Cataraqui Cemetery is a non-denominational cemetery located in Kingston, Ontario, Canada. Founded in 1850, it predates Canadian Confederation, and continues as an active burial ground. The cemetery is 91 acres in a rural setting with rolling wooded terrain, ponds and watercourses. More than 46,000 individuals are interred within the grounds, and it is the final resting place of many prominent Canadians, including the burial site of Canada's first prime minister, John A. Macdonald. The Macdonald family gravesite, and the cemetery itself, are both designated as National Historic Sites of Canada.

History
The cemetery charter was created during a special act of the Legislative Assembly of the Province of Canada on August 10, 1850. The Cataraqui Cemetery was incorporated as a not-for-profit, non-denominational, and public resting place. Alexander Campbell served as the first president. Architect Frederick Cornell designed the cemetery landscape. Interments increased quickly when the City of Kingston passed a by-law in 1864, preventing burials within the city limits.

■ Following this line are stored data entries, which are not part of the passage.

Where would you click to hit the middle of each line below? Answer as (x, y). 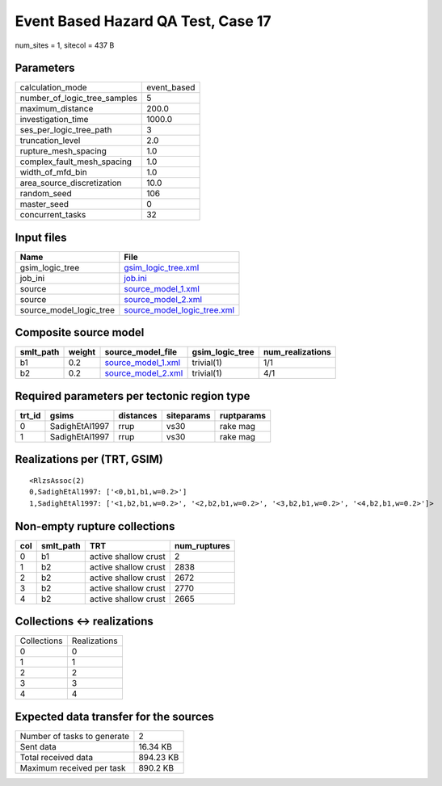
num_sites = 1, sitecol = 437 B (65, 45)
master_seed (44, 204)
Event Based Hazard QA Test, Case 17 (143, 21)
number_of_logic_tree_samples (78, 99)
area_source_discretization (71, 183)
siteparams (188, 416)
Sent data (38, 746)
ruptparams (243, 416)
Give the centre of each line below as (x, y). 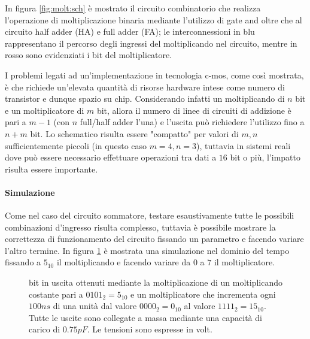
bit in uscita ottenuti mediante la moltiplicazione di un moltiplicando (156, 282)
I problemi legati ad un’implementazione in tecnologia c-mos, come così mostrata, (154, 75)
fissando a (23, 262)
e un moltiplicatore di (45, 110)
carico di (45, 329)
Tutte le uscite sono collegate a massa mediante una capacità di (145, 317)
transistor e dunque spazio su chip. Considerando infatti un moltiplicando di (145, 99)
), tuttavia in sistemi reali (243, 145)
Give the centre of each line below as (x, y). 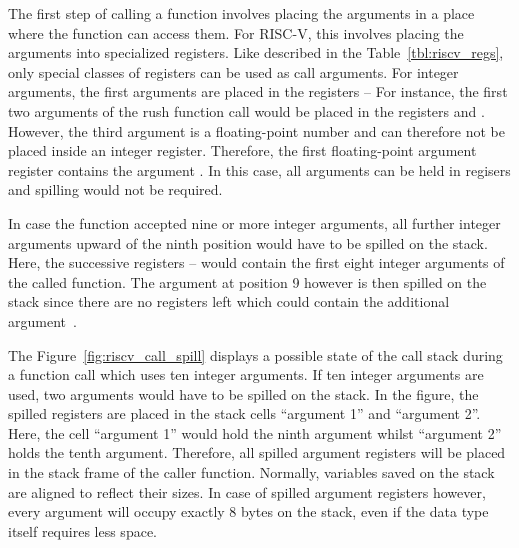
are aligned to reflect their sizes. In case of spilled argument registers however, (247, 491)
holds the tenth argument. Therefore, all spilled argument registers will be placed (257, 452)
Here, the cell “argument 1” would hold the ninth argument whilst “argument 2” (255, 432)
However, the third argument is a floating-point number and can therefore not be (256, 130)
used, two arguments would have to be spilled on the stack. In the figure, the (243, 393)
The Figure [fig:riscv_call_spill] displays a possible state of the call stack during (255, 354)
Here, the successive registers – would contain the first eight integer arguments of (256, 262)
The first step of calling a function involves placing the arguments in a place (241, 13)
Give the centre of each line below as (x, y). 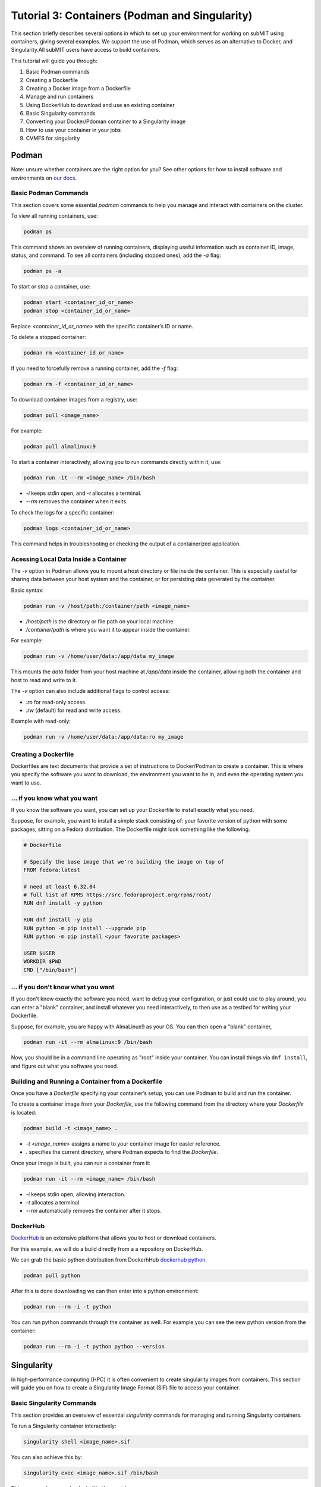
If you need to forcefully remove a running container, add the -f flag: (95, 368)
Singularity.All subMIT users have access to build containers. (86, 50)
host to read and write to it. (44, 680)
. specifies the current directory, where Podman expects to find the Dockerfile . (122, 1152)
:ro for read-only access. (56, 702)
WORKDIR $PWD (43, 961)
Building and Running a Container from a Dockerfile (87, 1081)
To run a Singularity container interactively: (64, 1426)

The gravesite of John A. Macdonald and family plot were recognized as a National Historic Site of Canada on May 19, 1938. Cataraqui Cemetery as a whole was recognized as a National Historic Site of Canada on July 19, 2011.

Notable interments
Cataraqui Cemetery is the final resting place for many notable persons including politicians, businessmen, humanitarians, and authors. The cemetery contains the war graves of 61 service personnel from World War I, and 84 from World War II. Queen's University owns a section that is reserved for interring the remains of those who dedicate their bodies to education and research.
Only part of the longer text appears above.